Exercise details ▸ Write out the full set of records below exactly.

###

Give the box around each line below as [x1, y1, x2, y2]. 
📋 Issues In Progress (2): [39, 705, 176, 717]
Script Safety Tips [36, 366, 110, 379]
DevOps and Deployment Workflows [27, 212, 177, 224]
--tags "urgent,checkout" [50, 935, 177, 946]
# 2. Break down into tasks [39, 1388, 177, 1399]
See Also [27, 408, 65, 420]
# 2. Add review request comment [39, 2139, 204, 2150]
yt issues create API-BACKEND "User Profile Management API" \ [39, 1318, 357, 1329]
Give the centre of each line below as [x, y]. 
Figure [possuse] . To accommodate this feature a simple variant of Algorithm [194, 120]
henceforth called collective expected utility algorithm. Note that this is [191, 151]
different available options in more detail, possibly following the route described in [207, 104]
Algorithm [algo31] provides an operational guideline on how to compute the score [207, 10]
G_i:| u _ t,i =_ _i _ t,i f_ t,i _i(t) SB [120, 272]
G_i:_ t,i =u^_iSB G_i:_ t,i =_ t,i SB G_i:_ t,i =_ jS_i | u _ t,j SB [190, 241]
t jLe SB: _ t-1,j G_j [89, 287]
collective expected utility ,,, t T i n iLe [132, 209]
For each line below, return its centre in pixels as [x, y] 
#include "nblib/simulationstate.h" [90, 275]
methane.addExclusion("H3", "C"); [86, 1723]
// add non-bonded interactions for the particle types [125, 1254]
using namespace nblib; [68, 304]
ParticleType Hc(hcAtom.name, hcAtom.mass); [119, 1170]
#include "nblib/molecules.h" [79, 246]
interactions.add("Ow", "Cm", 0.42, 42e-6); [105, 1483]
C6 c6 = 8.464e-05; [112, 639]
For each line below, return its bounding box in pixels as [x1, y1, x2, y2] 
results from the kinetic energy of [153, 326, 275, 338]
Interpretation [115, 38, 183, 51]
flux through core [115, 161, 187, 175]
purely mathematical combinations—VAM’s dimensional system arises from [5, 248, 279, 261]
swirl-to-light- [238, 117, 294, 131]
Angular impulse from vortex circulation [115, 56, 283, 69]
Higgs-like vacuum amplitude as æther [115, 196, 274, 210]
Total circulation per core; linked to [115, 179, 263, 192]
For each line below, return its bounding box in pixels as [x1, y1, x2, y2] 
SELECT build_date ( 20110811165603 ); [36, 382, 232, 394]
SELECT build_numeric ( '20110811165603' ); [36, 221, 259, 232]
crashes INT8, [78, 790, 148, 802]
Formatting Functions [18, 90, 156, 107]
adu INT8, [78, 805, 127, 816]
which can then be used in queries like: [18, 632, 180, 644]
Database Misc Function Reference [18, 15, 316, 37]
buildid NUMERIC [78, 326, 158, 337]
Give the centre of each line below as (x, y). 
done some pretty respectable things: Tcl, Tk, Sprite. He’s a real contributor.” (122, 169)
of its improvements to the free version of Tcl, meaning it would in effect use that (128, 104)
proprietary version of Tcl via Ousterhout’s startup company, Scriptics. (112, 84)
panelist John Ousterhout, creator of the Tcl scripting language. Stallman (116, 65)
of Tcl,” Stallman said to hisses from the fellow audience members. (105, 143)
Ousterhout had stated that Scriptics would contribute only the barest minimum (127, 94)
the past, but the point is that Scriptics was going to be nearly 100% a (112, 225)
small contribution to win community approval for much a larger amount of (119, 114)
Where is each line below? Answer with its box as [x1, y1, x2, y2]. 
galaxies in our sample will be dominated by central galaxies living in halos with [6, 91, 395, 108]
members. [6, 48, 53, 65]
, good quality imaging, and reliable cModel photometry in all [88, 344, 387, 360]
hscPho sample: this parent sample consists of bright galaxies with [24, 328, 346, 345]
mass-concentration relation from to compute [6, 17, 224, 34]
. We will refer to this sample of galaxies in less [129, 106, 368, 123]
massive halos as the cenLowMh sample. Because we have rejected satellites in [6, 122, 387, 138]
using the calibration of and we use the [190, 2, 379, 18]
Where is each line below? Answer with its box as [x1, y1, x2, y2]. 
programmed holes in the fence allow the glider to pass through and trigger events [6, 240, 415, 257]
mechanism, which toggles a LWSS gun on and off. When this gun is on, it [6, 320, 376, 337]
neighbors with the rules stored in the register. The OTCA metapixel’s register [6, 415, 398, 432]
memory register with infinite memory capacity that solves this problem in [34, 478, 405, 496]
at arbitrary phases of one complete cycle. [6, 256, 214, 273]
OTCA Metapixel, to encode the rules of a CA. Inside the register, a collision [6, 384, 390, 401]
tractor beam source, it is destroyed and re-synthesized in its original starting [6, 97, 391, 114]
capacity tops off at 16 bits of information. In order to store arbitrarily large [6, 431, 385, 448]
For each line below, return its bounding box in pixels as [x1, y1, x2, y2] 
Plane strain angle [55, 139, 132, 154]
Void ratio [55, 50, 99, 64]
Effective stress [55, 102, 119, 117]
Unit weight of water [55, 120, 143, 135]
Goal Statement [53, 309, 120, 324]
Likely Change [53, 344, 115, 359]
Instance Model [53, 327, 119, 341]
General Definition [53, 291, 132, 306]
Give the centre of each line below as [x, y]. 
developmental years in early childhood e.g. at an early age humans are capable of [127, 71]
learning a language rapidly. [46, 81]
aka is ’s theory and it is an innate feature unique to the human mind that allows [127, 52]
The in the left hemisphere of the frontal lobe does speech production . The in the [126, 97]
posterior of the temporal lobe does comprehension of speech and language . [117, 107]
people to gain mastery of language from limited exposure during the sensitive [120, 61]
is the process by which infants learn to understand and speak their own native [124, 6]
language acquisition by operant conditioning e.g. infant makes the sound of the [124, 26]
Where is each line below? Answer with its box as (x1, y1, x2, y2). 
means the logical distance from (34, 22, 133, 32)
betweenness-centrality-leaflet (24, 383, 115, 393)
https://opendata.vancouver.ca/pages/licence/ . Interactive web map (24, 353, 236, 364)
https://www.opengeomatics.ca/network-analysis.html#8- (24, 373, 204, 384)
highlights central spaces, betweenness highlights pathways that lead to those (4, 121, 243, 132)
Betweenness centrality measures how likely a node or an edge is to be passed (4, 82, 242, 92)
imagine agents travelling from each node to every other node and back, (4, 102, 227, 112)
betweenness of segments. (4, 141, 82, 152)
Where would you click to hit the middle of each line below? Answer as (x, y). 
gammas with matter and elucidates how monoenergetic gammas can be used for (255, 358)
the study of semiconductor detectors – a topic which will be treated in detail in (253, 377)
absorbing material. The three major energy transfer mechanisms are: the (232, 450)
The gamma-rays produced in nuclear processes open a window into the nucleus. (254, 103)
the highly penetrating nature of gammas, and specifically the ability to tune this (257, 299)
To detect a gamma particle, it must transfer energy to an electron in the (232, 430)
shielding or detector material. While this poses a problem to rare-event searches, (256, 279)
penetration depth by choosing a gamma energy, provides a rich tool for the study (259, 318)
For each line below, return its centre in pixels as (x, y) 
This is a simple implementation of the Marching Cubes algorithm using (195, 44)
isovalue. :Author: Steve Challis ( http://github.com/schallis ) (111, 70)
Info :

###

Solution for this problem ▸
Give the box around each line below as [x1, y1, x2, y2]. 
📋 Issues In Progress (2): [39, 705, 176, 717]
Script Safety Tips [36, 366, 110, 379]
DevOps and Deployment Workflows [27, 212, 177, 224]
--tags "urgent,checkout" [50, 935, 177, 946]
# 2. Break down into tasks [39, 1388, 177, 1399]
See Also [27, 408, 65, 420]
# 2. Add review request comment [39, 2139, 204, 2150]
yt issues create API-BACKEND "User Profile Management API" \ [39, 1318, 357, 1329]
Give the centre of each line below as [x, y]. 
Figure [possuse] . To accommodate this feature a simple variant of Algorithm [194, 120]
henceforth called collective expected utility algorithm. Note that this is [191, 151]
different available options in more detail, possibly following the route described in [207, 104]
Algorithm [algo31] provides an operational guideline on how to compute the score [207, 10]
G_i:| u _ t,i =_ _i _ t,i f_ t,i _i(t) SB [120, 272]
G_i:_ t,i =u^_iSB G_i:_ t,i =_ t,i SB G_i:_ t,i =_ jS_i | u _ t,j SB [190, 241]
t jLe SB: _ t-1,j G_j [89, 287]
collective expected utility ,,, t T i n iLe [132, 209]
For each line below, return its centre in pixels as [x, y] 
#include "nblib/simulationstate.h" [90, 275]
methane.addExclusion("H3", "C"); [86, 1723]
// add non-bonded interactions for the particle types [125, 1254]
using namespace nblib; [68, 304]
ParticleType Hc(hcAtom.name, hcAtom.mass); [119, 1170]
#include "nblib/molecules.h" [79, 246]
interactions.add("Ow", "Cm", 0.42, 42e-6); [105, 1483]
C6 c6 = 8.464e-05; [112, 639]
For each line below, return its bounding box in pixels as [x1, y1, x2, y2] 
results from the kinetic energy of [153, 326, 275, 338]
Interpretation [115, 38, 183, 51]
flux through core [115, 161, 187, 175]
purely mathematical combinations—VAM’s dimensional system arises from [5, 248, 279, 261]
swirl-to-light- [238, 117, 294, 131]
Angular impulse from vortex circulation [115, 56, 283, 69]
Higgs-like vacuum amplitude as æther [115, 196, 274, 210]
Total circulation per core; linked to [115, 179, 263, 192]
For each line below, return its bounding box in pixels as [x1, y1, x2, y2] 
SELECT build_date ( 20110811165603 ); [36, 382, 232, 394]
SELECT build_numeric ( '20110811165603' ); [36, 221, 259, 232]
crashes INT8, [78, 790, 148, 802]
Formatting Functions [18, 90, 156, 107]
adu INT8, [78, 805, 127, 816]
which can then be used in queries like: [18, 632, 180, 644]
Database Misc Function Reference [18, 15, 316, 37]
buildid NUMERIC [78, 326, 158, 337]
Give the centre of each line below as (x, y). 
done some pretty respectable things: Tcl, Tk, Sprite. He’s a real contributor.” (122, 169)
of its improvements to the free version of Tcl, meaning it would in effect use that (128, 104)
proprietary version of Tcl via Ousterhout’s startup company, Scriptics. (112, 84)
panelist John Ousterhout, creator of the Tcl scripting language. Stallman (116, 65)
of Tcl,” Stallman said to hisses from the fellow audience members. (105, 143)
Ousterhout had stated that Scriptics would contribute only the barest minimum (127, 94)
the past, but the point is that Scriptics was going to be nearly 100% a (112, 225)
small contribution to win community approval for much a larger amount of (119, 114)
Where is each line below? Answer with its box as [x1, y1, x2, y2]. 
galaxies in our sample will be dominated by central galaxies living in halos with [6, 91, 395, 108]
members. [6, 48, 53, 65]
, good quality imaging, and reliable cModel photometry in all [88, 344, 387, 360]
hscPho sample: this parent sample consists of bright galaxies with [24, 328, 346, 345]
mass-concentration relation from to compute [6, 17, 224, 34]
. We will refer to this sample of galaxies in less [129, 106, 368, 123]
massive halos as the cenLowMh sample. Because we have rejected satellites in [6, 122, 387, 138]
using the calibration of and we use the [190, 2, 379, 18]
Where is each line below? Answer with its box as [x1, y1, x2, y2]. 
programmed holes in the fence allow the glider to pass through and trigger events [6, 240, 415, 257]
mechanism, which toggles a LWSS gun on and off. When this gun is on, it [6, 320, 376, 337]
neighbors with the rules stored in the register. The OTCA metapixel’s register [6, 415, 398, 432]
memory register with infinite memory capacity that solves this problem in [34, 478, 405, 496]
at arbitrary phases of one complete cycle. [6, 256, 214, 273]
OTCA Metapixel, to encode the rules of a CA. Inside the register, a collision [6, 384, 390, 401]
tractor beam source, it is destroyed and re-synthesized in its original starting [6, 97, 391, 114]
capacity tops off at 16 bits of information. In order to store arbitrarily large [6, 431, 385, 448]
For each line below, return its bounding box in pixels as [x1, y1, x2, y2] 
Plane strain angle [55, 139, 132, 154]
Void ratio [55, 50, 99, 64]
Effective stress [55, 102, 119, 117]
Unit weight of water [55, 120, 143, 135]
Goal Statement [53, 309, 120, 324]
Likely Change [53, 344, 115, 359]
Instance Model [53, 327, 119, 341]
General Definition [53, 291, 132, 306]
Give the centre of each line below as [x, y]. 
developmental years in early childhood e.g. at an early age humans are capable of [127, 71]
learning a language rapidly. [46, 81]
aka is ’s theory and it is an innate feature unique to the human mind that allows [127, 52]
The in the left hemisphere of the frontal lobe does speech production . The in the [126, 97]
posterior of the temporal lobe does comprehension of speech and language . [117, 107]
people to gain mastery of language from limited exposure during the sensitive [120, 61]
is the process by which infants learn to understand and speak their own native [124, 6]
language acquisition by operant conditioning e.g. infant makes the sound of the [124, 26]
Where is each line below? Answer with its box as (x1, y1, x2, y2). 
means the logical distance from (34, 22, 133, 32)
betweenness-centrality-leaflet (24, 383, 115, 393)
https://opendata.vancouver.ca/pages/licence/ . Interactive web map (24, 353, 236, 364)
https://www.opengeomatics.ca/network-analysis.html#8- (24, 373, 204, 384)
highlights central spaces, betweenness highlights pathways that lead to those (4, 121, 243, 132)
Betweenness centrality measures how likely a node or an edge is to be passed (4, 82, 242, 92)
imagine agents travelling from each node to every other node and back, (4, 102, 227, 112)
betweenness of segments. (4, 141, 82, 152)
Where would you click to hit the middle of each line below? Answer as (x, y). 
gammas with matter and elucidates how monoenergetic gammas can be used for (255, 358)
the study of semiconductor detectors – a topic which will be treated in detail in (253, 377)
absorbing material. The three major energy transfer mechanisms are: the (232, 450)
The gamma-rays produced in nuclear processes open a window into the nucleus. (254, 103)
the highly penetrating nature of gammas, and specifically the ability to tune this (257, 299)
To detect a gamma particle, it must transfer energy to an electron in the (232, 430)
shielding or detector material. While this poses a problem to rare-event searches, (256, 279)
penetration depth by choosing a gamma energy, provides a rich tool for the study (259, 318)
For each line below, return its centre in pixels as (x, y) 
This is a simple implementation of the Marching Cubes algorithm using (195, 44)
isovalue. :Author: Steve Challis ( http://github.com/schallis ) (111, 70)
Info :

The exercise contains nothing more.